▶ _Your instructions_
Copy out each line of the material in which the word "specified" appears.

(Records supplied)

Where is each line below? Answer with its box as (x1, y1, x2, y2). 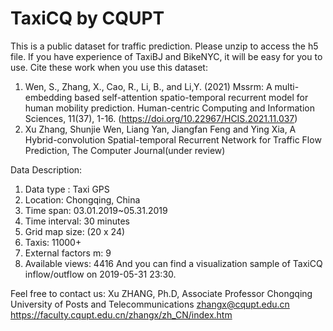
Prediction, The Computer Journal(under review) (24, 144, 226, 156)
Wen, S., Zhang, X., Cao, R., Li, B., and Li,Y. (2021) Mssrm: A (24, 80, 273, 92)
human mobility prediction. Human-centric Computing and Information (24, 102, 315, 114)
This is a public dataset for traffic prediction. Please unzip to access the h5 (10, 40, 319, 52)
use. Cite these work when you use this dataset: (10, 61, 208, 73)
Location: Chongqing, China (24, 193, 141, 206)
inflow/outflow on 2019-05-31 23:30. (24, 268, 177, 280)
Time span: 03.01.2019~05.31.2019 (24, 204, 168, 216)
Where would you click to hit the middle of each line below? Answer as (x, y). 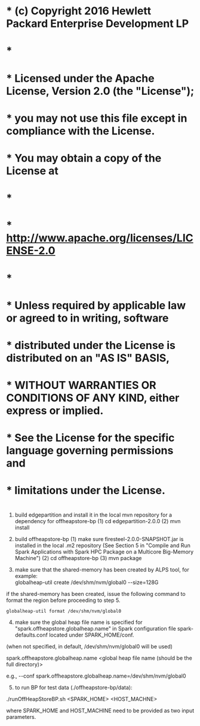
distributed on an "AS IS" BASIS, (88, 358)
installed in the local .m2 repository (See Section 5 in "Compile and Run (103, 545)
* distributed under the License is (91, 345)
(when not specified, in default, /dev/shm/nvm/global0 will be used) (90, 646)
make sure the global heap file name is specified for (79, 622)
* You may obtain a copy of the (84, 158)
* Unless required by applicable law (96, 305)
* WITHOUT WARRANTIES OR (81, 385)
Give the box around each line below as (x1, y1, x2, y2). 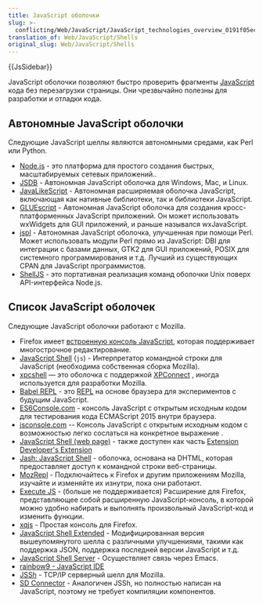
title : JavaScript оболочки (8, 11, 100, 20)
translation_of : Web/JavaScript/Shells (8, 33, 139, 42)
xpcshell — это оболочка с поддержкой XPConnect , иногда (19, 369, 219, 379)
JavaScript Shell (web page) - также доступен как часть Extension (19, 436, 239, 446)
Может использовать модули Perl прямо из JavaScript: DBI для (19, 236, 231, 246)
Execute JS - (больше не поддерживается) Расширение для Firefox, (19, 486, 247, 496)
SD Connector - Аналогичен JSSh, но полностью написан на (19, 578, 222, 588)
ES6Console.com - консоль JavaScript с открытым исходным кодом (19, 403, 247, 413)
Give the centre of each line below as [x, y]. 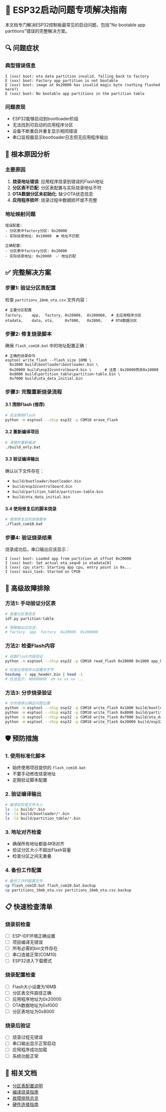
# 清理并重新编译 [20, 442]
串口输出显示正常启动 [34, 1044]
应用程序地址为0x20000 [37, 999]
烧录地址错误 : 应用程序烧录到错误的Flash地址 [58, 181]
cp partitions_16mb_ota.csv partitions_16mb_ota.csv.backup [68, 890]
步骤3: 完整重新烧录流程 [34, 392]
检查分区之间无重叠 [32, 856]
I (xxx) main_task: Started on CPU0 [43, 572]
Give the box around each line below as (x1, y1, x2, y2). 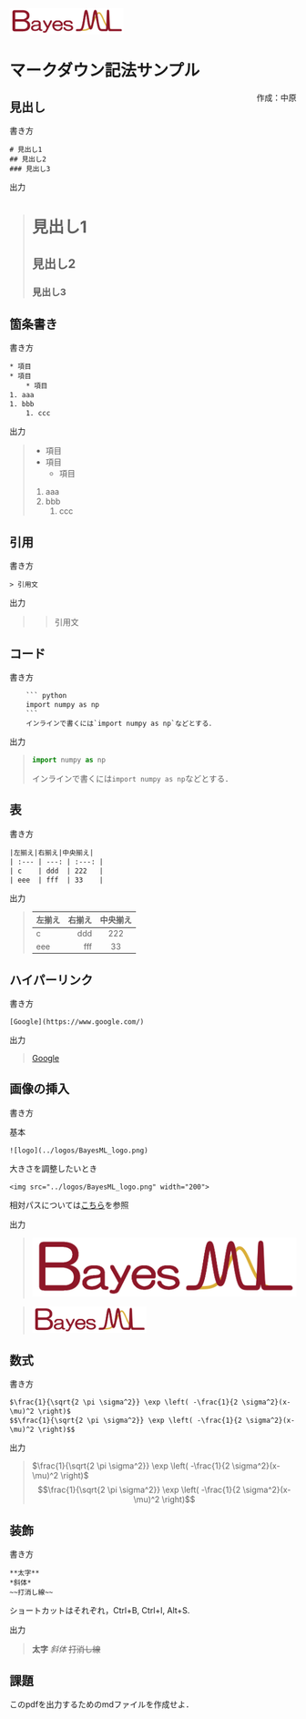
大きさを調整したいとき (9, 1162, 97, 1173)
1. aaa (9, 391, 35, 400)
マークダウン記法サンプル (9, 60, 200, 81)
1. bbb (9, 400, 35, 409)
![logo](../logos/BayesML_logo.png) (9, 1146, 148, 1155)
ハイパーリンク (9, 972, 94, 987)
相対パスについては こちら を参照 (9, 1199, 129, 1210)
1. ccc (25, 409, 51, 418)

(End Records supplied)
(Records supplied)

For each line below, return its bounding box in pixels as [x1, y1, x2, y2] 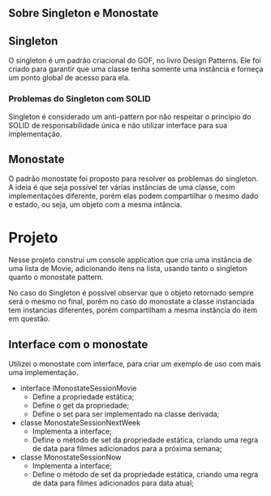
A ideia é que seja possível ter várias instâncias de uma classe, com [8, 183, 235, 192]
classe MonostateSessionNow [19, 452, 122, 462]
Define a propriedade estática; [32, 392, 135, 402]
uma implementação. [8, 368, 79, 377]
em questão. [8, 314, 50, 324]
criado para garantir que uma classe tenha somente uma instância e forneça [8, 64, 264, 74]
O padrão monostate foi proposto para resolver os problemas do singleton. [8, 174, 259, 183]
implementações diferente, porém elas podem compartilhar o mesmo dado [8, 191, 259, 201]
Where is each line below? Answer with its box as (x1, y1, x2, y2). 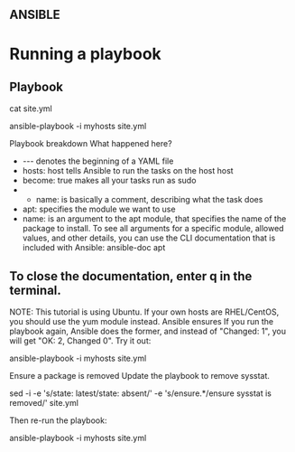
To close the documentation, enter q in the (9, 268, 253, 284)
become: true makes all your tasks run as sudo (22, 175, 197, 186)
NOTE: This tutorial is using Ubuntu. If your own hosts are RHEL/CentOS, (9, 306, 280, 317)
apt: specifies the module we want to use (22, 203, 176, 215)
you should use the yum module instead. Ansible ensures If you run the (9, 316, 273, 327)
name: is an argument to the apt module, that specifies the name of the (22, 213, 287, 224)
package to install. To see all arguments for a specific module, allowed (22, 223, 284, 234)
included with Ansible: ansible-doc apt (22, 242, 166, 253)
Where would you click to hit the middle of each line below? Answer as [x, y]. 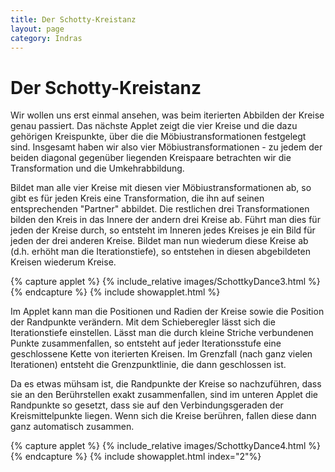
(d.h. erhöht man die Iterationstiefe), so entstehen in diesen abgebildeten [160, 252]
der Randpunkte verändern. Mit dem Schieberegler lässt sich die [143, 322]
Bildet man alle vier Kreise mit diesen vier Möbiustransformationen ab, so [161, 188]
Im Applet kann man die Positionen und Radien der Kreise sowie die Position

(End Records supplied)

▶ _Response area_
(when not specified, in default, /dev/shm/nvm/global0 will be used) (90, 646)
make sure the global heap file name is specified for (79, 622)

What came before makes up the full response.